ケツメイシの面白さは、成分だけにあるのではありません。「目を開く」という古い薬名が、海を渡り、日本で別の植物名をまとい、さらにハブ茶という飲料名へ姿を変えたことにあります。
この記事の要点
- エビスグサは植物名、ケツメイシ(決明子)は主にその種子を指す生薬名
- 現在の植物分類ではセンナ属だが、日本薬局方は旧来のカッシア属名を基原表記に用いる
- 日本の「ハブ茶」はエビスグサの焙煎種子を原料とすることが多い
- ただしハブソウは別種で、商品名だけで原料植物を断定せず表示を確認する
- 日本の一般用生薬製剤では、整腸、腹部膨満感、便秘が効能・効果とされる
- 「決明」という名や伝統利用は、視力改善が現代の臨床試験で確立したことを意味しない
- 食品のハブ茶と、規格・用量を定めた医薬品のケツメイシは区別する
基本情報
- 和名:エビスグサ
- 現在よく用いられる学名:Senna obtusifolia (L.) H.S.Irwin & Barneby
- 旧学名:Cassia obtusifolia L.
- 科名:マメ科
- 属名:センナ属
- 生活型:一年草
- 主に用いられる部位:種子
- 生薬名:決明子(ケツメイシ)
- 生薬英名:Cassia Seed
- 生薬ラテン名:CASSIAE SEMEN
- 主な原産域:熱帯・亜熱帯アメリカ
エビスグサは、草丈が1メートル前後になるマメ科の植物です。羽状に並ぶ丸みのある小葉をつけ、夏に黄色い花を咲かせます。花の後には、やや湾曲した細長い莢が伸び、その中に多数の硬い種子が並びます。
現在の植物分類では Senna obtusifolia が受け入れられた学名で、旧学名の Cassia obtusifolia は同じ植物を指す異名とされています。一方、日本薬局方は、ケツメイシの基原を Cassia obtusifolia または Cassia tora の種子と記載しています。
これは薬局方が誤っているという意味ではありません。植物分類で属の組み替えが進んでも、生薬規格では長年使われてきた名称が残ることがあります。
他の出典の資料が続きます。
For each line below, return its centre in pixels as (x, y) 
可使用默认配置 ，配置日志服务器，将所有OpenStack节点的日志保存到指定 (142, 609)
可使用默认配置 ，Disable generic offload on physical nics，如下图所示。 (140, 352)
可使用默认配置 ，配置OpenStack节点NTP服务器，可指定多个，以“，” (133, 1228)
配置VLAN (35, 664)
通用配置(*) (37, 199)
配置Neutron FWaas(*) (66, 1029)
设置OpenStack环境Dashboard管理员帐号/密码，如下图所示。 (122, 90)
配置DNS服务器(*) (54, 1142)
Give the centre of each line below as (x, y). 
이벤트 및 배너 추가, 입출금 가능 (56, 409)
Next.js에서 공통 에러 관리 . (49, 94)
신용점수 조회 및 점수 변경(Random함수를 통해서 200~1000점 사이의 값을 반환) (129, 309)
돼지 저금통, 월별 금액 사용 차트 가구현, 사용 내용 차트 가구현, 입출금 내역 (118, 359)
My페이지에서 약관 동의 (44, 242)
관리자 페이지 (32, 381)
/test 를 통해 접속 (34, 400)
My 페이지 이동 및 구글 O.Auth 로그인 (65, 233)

現代分類では、それぞれ Senna obtusifolia、Senna tora と表されます。
エビスグサ、ケツメイシ、ハブ茶は何が違うのか
三つの名前は同じ種子の周辺で使われますが、指している範囲が違います。
| 名称 | 主に指すもの | 位置づけ |
|---|---|---|
| エビスグサ | 花・葉・莢・種子を含む植物全体 | 植物名 |
| ケツメイシ(決明子) | エビスグサ類の成熟種子 | 生薬名、食品原料名にも使われる |
| ハブ茶 | エビスグサの種子などを焙煎して抽出した飲料 | 食品・健康茶としての通称、商品名 |
| ハブソウ | Senna occidentalis などとされる別種 | 植物名。エビスグサとは同一ではない |
つまり、畑で黄色い花を咲かせているときはエビスグサ、乾燥種子が生薬棚に置かれるとケツメイシ、焙煎されて湯を注ぐ商品になればハブ茶、と呼び分けられます。
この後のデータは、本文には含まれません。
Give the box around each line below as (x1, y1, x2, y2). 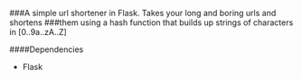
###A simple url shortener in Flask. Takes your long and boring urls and (9, 8, 277, 18)
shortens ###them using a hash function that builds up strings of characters (9, 17, 294, 28)
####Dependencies (9, 44, 84, 55)
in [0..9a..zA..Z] (9, 27, 68, 37)
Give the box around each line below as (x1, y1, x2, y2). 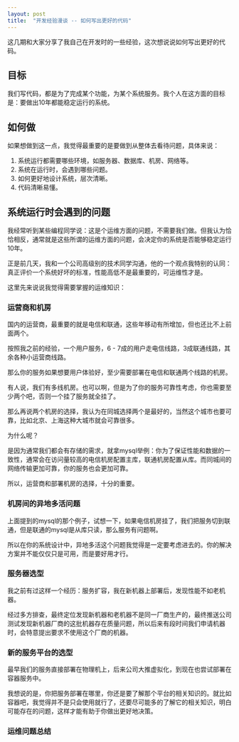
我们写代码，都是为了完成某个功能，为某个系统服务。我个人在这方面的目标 (7, 90, 225, 98)
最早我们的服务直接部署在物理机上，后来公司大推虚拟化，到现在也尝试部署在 (7, 665, 232, 674)
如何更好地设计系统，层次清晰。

ただし「ハブ茶」は、日本薬局方のように基原と品質を一つに定めた生薬名ではありません。市販品にはエビスグサ単独のものだけでなく、大麦、ハトムギ、ドクダミなどを加えたブレンド茶もあります。原料植物、カフェイン、アレルゲンは商品ごとの表示で確認する必要があります。
なぜ、エビスグサというのか
エビスグサの「エビス」は、七福神の恵比寿を直接指す名ではなく、遠い異国から来たものを表す「夷」に由来すると説明されます。
日本薬学会の薬用植物資料は、エビスグサが享保年間(1716~1736年)に中国南部から日本へ渡来したとしています。原産はアメリカ大陸ですが、熱帯アジアや中国で栽培・薬用化された後、日本へ入ったと考えると分かりやすいでしょう。
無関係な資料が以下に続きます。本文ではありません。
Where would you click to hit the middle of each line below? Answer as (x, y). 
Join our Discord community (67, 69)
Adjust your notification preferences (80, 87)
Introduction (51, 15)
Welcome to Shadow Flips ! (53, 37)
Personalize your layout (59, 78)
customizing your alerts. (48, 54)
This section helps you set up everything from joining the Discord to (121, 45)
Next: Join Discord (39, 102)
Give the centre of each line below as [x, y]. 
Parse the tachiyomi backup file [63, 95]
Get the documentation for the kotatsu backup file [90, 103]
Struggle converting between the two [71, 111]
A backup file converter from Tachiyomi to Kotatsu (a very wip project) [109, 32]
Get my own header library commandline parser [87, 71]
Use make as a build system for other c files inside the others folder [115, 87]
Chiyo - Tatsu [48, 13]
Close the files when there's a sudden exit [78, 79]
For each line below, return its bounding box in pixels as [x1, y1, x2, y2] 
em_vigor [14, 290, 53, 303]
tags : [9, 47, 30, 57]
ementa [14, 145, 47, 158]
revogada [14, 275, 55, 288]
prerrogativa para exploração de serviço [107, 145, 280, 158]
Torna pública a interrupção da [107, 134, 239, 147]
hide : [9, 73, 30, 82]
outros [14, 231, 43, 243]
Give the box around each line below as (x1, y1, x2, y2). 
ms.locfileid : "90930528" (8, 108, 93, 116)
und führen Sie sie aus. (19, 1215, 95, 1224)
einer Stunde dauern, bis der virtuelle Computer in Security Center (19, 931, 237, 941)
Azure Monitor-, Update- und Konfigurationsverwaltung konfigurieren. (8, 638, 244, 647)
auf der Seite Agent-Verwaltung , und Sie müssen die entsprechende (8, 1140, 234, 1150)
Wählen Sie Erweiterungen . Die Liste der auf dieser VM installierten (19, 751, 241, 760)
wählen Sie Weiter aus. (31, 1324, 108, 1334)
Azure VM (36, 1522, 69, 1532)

ここには、ハトムギとよく似た歴史があります。どちらも古い中国生薬名を持ちながら、現在の栽培植物が日本で広がったのは江戸時代とされる。薬の知識が伝わることと、その原植物が国内で栽培されることは、同じ時期とは限りません。
「決明子」は、本当に目を明らかにする種なのか
決明子という名は、一般に「明を決(ひら)く子」、目を明らかにする種という意味に解されます。中国の古い本草書『神農本草経』にも決明子が収められ、目の赤み、痛み、涙、視界の異常に関わる記述があります。
しかし、古い薬名は、そのまま現代医学の診断名や有効性の証明にはなりません。当時の「目が見えにくい」「赤い」「涙が出る」には、感染、炎症、外傷、白内障、緑内障、栄養状態など、現在なら別々に診断される状態が含まれ得ます。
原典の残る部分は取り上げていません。